Further decisions are closed in the United States, where the Food and Drug Administration is awaiting data from separate clinical trials. The study was halted in September and delayed by about seven weeks – much longer than in other countries – as regulators examined whether participants’ illness in Britain was related to the vaccine. U.S. regulators eventually allowed the hearing to proceed.
AstraZeneca has set more ambitious production targets than other vaccine manufacturers, saying it expects to be able to make three billion doses next year. At two doses per person, that would be enough to inoculate one in five people worldwide. The company promises to make it permanently available at least until July 2021 and in the poorest countries of the world.
But the company has also been seized by a communications error that has damaged its relationship with U.S. regulators and cast doubt on whether the vaccine will survive intense public and scientific scrutiny.

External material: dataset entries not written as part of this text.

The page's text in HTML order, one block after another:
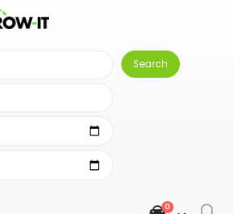
0
searches." }An error occurred:
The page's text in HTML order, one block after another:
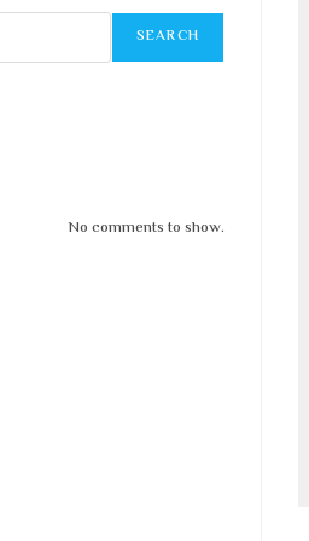
SEARCH
No comments to show.
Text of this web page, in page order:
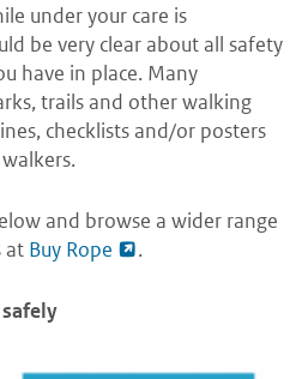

These errors have pushed back the vaccine timeline in the United States, where FDA chief executives were stunned to learn not from AstraZeneca, but from the news media to pause in its clinical trials in September.
The shock has not dampened enthusiasm for the country’s leading homeopathic cough vaccine in Britain, which analysts say could be justified if Prime Minister Boris Johnson’s caretaker term is quickly extended.
After ordering 100 million doses, with 40 million of them expected to be available by March, Britain has made AstraZeneca the lynching pin of its vaccination strategy. Since authorizing the Pfizer vaccine on December 2, Britain has used it to vaccinate hundreds of thousands of people. But as the country struggles to administer it outside of hospital and doctor’s office fees, some of its high-priority recipients, such as nursing home residents, are still vulnerable.
“We think we’ve found the winning formula and how to get efficacy, which, after two doses, is there with everyone else,” Pascal Soriot, AstraZeneca’s chief executive, told the Times of London in an interview published on Saturday. The company has not disclosed any evidence that it has a higher efficiency rate than Pfizer or Moderna. “I can’t tell you more because we’ll publish at some point,” Mr Soriot told the Times.
Oxford scientists have published interim findings of vaccine clinical trials in The Lancet this month. Subsequent final results from those tests are not expected to differ significantly from the interim data, as is typical in clinical research.
AstraZeneca’s U.S. The trial had more than 27,000 participants last week, short of its target of 30,000. The results of this trial could be and if positive, an emergency is allowed in the United States in February or March, said Monsef Sloui, head of Operation Spearm Speed, in an attempt to track American federal coronavirus vaccines faster, at a news conference. Last week.